*** Opening of Data shown ***
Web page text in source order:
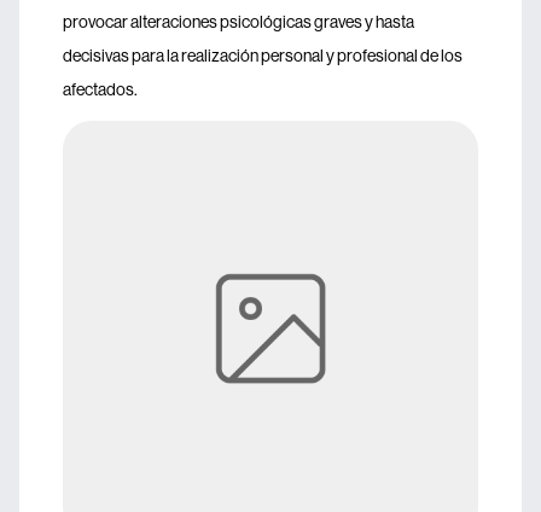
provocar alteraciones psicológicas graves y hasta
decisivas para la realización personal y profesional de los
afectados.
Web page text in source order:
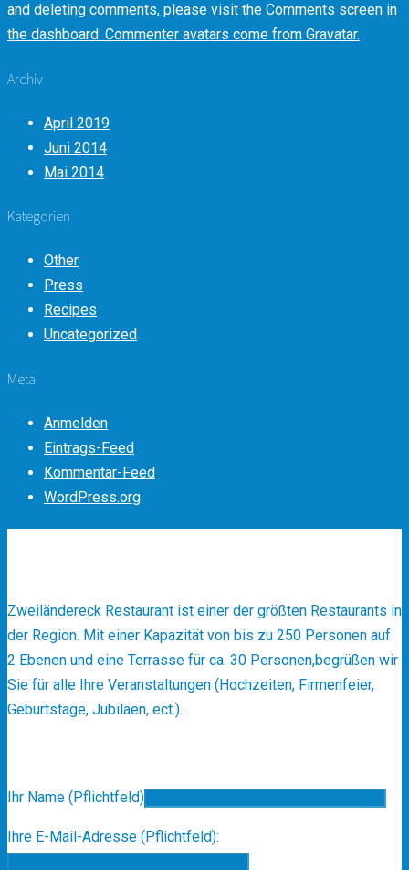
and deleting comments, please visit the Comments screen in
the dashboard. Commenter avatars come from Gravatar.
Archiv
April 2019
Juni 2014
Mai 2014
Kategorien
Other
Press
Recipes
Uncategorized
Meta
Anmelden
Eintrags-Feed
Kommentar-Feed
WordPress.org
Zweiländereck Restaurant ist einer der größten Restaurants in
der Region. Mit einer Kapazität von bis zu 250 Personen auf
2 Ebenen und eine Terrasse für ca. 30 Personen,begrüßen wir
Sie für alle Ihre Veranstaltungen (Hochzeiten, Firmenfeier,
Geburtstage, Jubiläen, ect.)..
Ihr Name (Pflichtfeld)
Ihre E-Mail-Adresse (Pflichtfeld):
*** Close of Data shown ***
▶ [What is being asked]:
Transcribe every line of the records exactly. Pictures do not belong in the copy.

▶ [Solution to the problem]:
Web page text in source order:
provocar alteraciones psicológicas graves y hasta
decisivas para la realización personal y profesional de los
afectados.
Web page text in source order:
and deleting comments, please visit the Comments screen in
the dashboard. Commenter avatars come from Gravatar.
Archiv
April 2019
Juni 2014
Mai 2014
Kategorien
Other
Press
Recipes
Uncategorized
Meta
Anmelden
Eintrags-Feed
Kommentar-Feed
WordPress.org
Zweiländereck Restaurant ist einer der größten Restaurants in
der Region. Mit einer Kapazität von bis zu 250 Personen auf
2 Ebenen und eine Terrasse für ca. 30 Personen,begrüßen wir
Sie für alle Ihre Veranstaltungen (Hochzeiten, Firmenfeier,
Geburtstage, Jubiläen, ect.)..
Ihr Name (Pflichtfeld)
Ihre E-Mail-Adresse (Pflichtfeld):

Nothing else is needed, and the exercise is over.